The American Academy of Underwater Sciences is a group of dive professionals that are dedicated to training scientists to safley collect their data underwater and develop new methods to do research underwater. They make possible the underwater exploration in the name of science. It is to these individuals Phil Dustan and I are trying to explain the intangible affects of participation and the power behind it.

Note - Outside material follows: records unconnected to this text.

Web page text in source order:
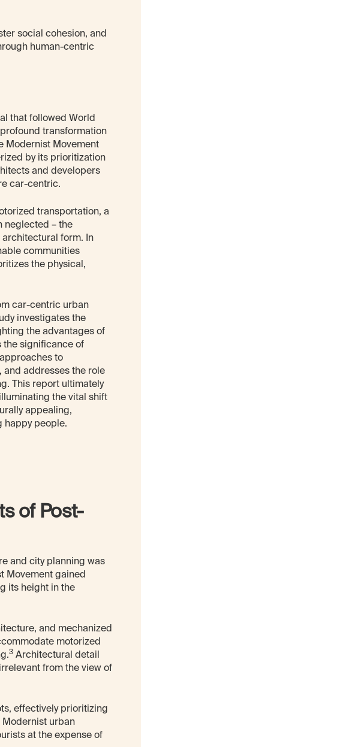
social cohesion, and
human-centric
that followed World
transformation
Modernist Movement
by its prioritization
and developers
car-centric.
transportation, a
neglected – the
architectural form. In
communities
the physical,
car-centric urban
investigates the
the advantages of
the significance of
to
addresses the role
This report ultimately
the vital shift
appealing,
happy people.
of Post-
and city planning was
Movement gained
its height in the
and mechanized
motorized
3 Architectural detail
from the view of
effectively prioritizing
urban
at the expense of
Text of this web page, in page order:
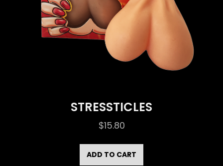
STRESSTICLES
$15.80
ADD TO CART
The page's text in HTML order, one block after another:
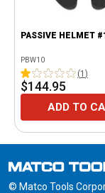
PASSIVE HELMET
PBW10
(1 )
$144.95
ADD TO
© Matco Tools
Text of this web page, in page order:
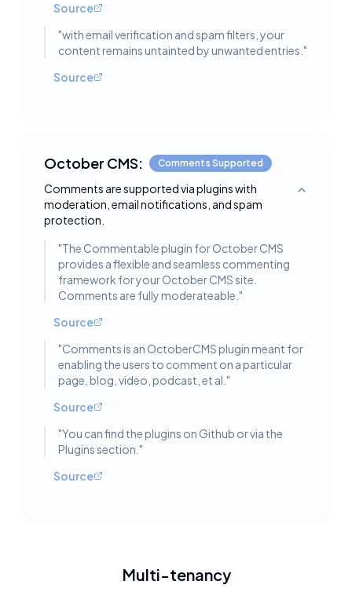
Source
"with email verification and spam filters, your
content remains untainted by unwanted entries. "
Source
October CMS: Comments Supported
Comments are supported via plugins with
moderation, email notifications, and spam
protection.
Toggle
"The Commentable plugin for October CMS
provides a flexible and seamless commenting
framework for your October CMS site.
Comments are fully moderateable. "
Source
"Comments is an OctoberCMS plugin meant for
enabling the users to comment on a particular
page, blog, video, podcast, et al. "
Source
"You can find the plugins on Github or via the
Plugins section. "
Source
Multi-tenancy
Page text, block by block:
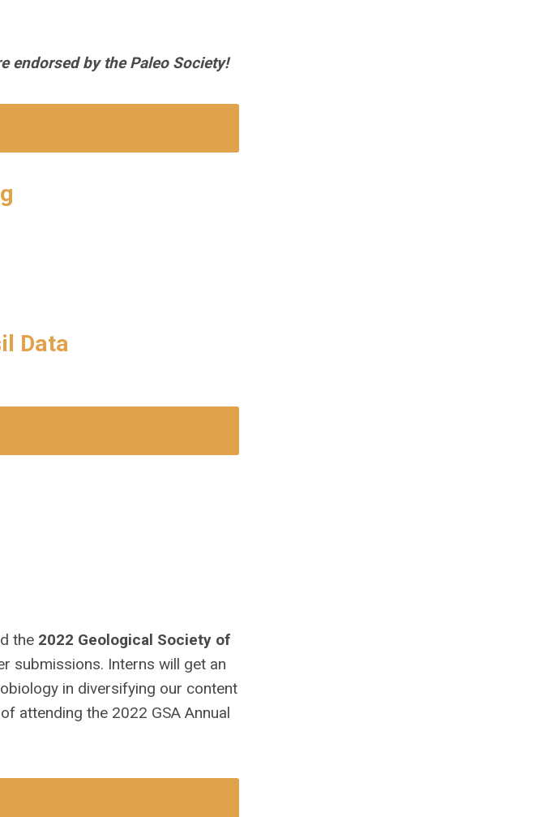
endorsed by the Paleo Society!
Data
the 2022 Geological Society of
submissions. Interns will get an
in diversifying our content
attending the 2022 GSA Annual
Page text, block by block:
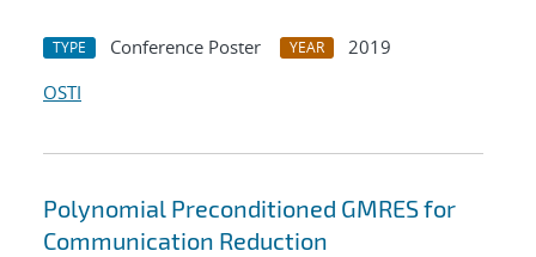
TYPE Conference Poster YEAR
2019
OSTI
Polynomial Preconditioned GMRES for
Communication Reduction
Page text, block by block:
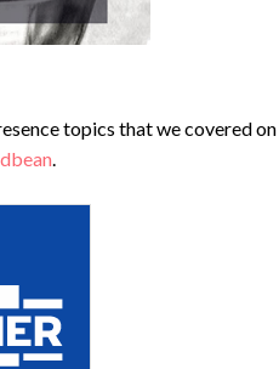
topics that we covered
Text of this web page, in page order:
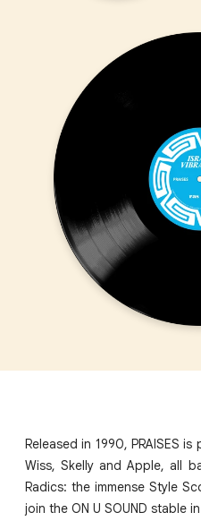
Released in 1990, PRAISES
Wiss, Skelly and Apple, all
Radics: the immense Style
join the ON U SOUND stable
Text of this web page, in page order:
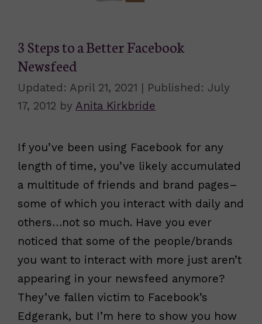
3 Steps to a Better Facebook
Newsfeed
April 21, 2021
July
17, 2012 by Anita Kirkbride
If you’ve been using Facebook for any
length of time, you’ve likely accumulated
a multitude of friends and brand pages–
some of which you interact with daily and
others…not so much. Have you ever
noticed that some of the people/brands
you want to interact with more just aren’t
appearing in your newsfeed anymore?
They’ve fallen victim to Facebook’s
Edgerank, but I’m here to show you how
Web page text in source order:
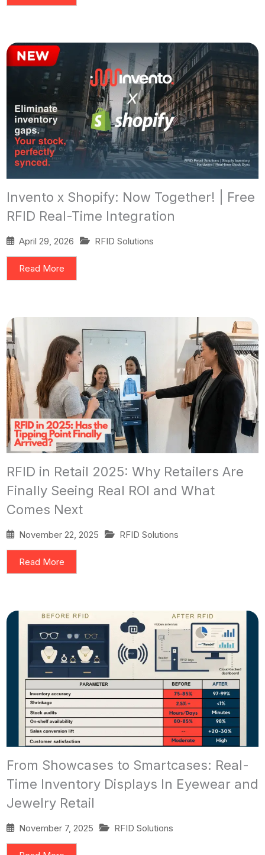
Invento x Shopify: Now Together! | Free
RFID Real-Time Integration
April 29, 2026 RFID Solutions
Read More
RFID in Retail 2025: Why Retailers Are
Finally Seeing Real ROI and What
Comes Next
November 22, 2025 RFID Solutions
Read More
From Showcases to Smartcases: Real-
Time Inventory Displays In Eyewear and
Jewelry Retail
November 7, 2025 RFID Solutions
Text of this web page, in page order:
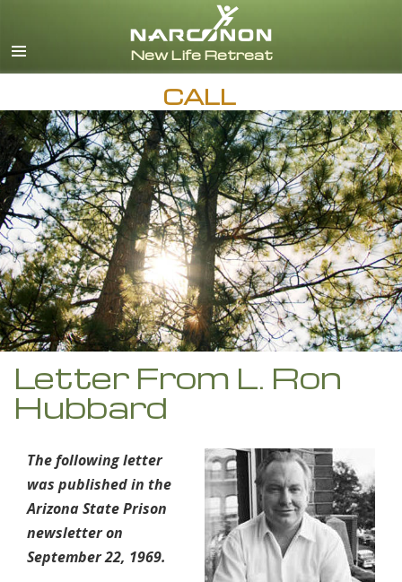
CALL
Letter From L. Ron
Hubbard
The following letter
was published in the
Arizona State Prison
newsletter on
September 22, 1969.
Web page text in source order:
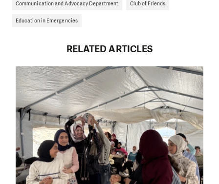
Communication and Advocacy Department Club of Friends
Education in Emergencies
RELATED ARTICLES
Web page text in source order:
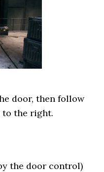
door, then follow
to the right.
the door control)
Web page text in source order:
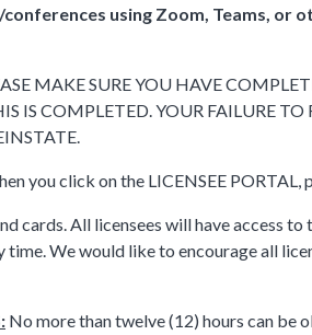
using Zoom, Teams, or
MAKE SURE YOU HAVE
IS COMPLETED. YOUR FAILURE
you click on the LICENSEE PORTAL,
cards. All licensees will have access
time. We would like to encourage all
No more than twelve (12) hours can be
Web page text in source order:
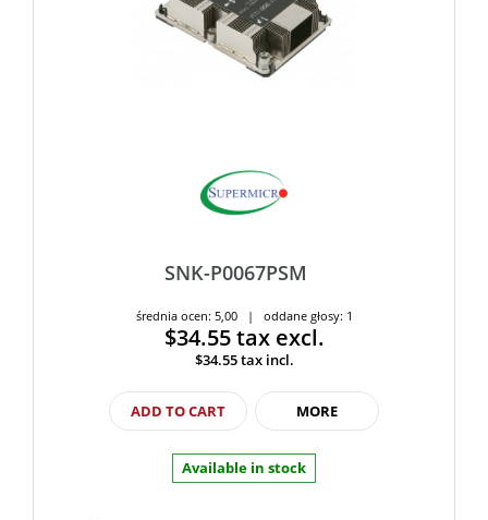
SNK-P0067PSM
średnia ocen: 5,00 | oddane głosy: 1
$34.55tax excl.
$34.55tax incl.
ADD TO CART MORE
Available in stock
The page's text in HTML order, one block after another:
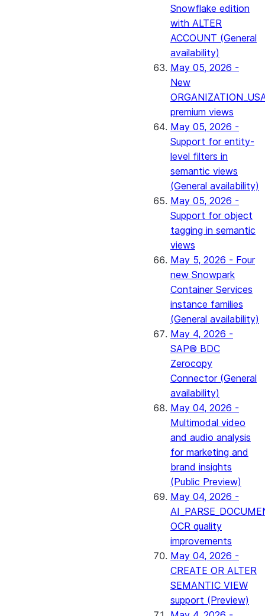
Snowflake edition
with ALTER
ACCOUNT (General
availability)
May 05, 2026 -
New
premium views
May 05, 2026 -
Support for entity-
level filters in
semantic views
(General availability)
May 05, 2026 -
Support for object
tagging in semantic
views
May 5, 2026 - Four
new Snowpark
Container Services
instance families
(General availability)
May 4, 2026 -
SAP® BDC
Zerocopy
Connector (General
availability)
May 04, 2026 -
Multimodal video
and audio analysis
for marketing and
brand insights
(Public Preview)
May 04, 2026 -
OCR quality
improvements
May 04, 2026 -
CREATE OR ALTER
SEMANTIC VIEW
support (Preview)
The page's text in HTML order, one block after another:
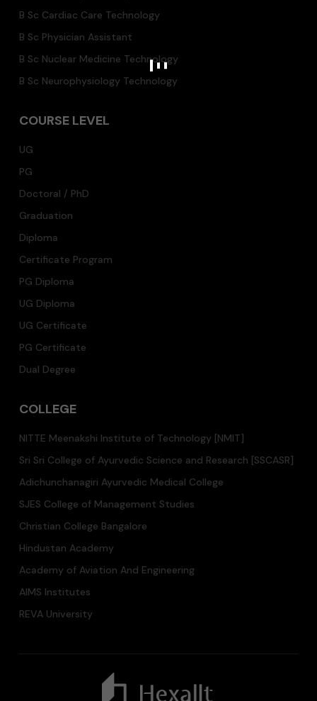
B Sc Cardiac Care Technology
B Sc Physician Assistant
B Sc Nuclear Medicine Technology
B Sc Neurophysiology Technology
COURSE LEVEL
UG
PG
Doctoral / PhD
Graduation
Diploma
Certificate Program
PG Diploma
UG Diploma
UG Certificate
PG Certificate
Dual Degree
COLLEGE
NITTE Meenakshi Institute of Technology [NMIT]
Sri Sri College of Ayurvedic Science and Research [SSCASR]
Adichunchanagiri Ayurvedic Medical College
SJES College of Management Studies
Christian College Bangalore
Hindustan Academy
Academy of Aviation And Engineering
AIMS Institutes
REVA University

It would seem that science broke free from it’s connection to philosophy and emotion with the dawn of modern science. Before there was a holistic connection to science, the philosophy behind it, and what drove us to explore and ask questions. That drive has never left, but we are forced to exclude it in our methods, or our findings. It is this drive that connects us to our world, what makes the scientist so passionate.
Ed Ricketts, early 1930’s coastal marine ecologists found a way to combine his scientific discoveries with his philosophies on humans interaction with the world. His essays on Breaking Through and non-theological thinking helps describe what happens to us emotionally when we participate in life and why that is crucial for all our well being and survival.
Breaking Through revolves around our desire to participate in liefs events. But to participate we must go outside ourselves and engage in something bigger. This action creates a connection. Weather it is to other people, or animal or the environment the connection allows us to care for more than just ourselves. This is the breaking through.
He outlines the path that breaking through takes:
1. an intolerable problem
2. facing the problem and discovering a solution
4. becoming unbiased and resolved. An emotional release.
Through this path we take an inner journey that frees us from our own helplessness and empowers us to change the world. The action of consciously facing a problem that is overwhelming is courageous. Physically interacting and working on solutions creates the energy, the participation. The release is the triumph, arriving upon a solution. The emotional reward from this is breaking through an understanding that we are apart of something greater than the self. That we can tap into that with other people and organisms. We are suddenly not alone.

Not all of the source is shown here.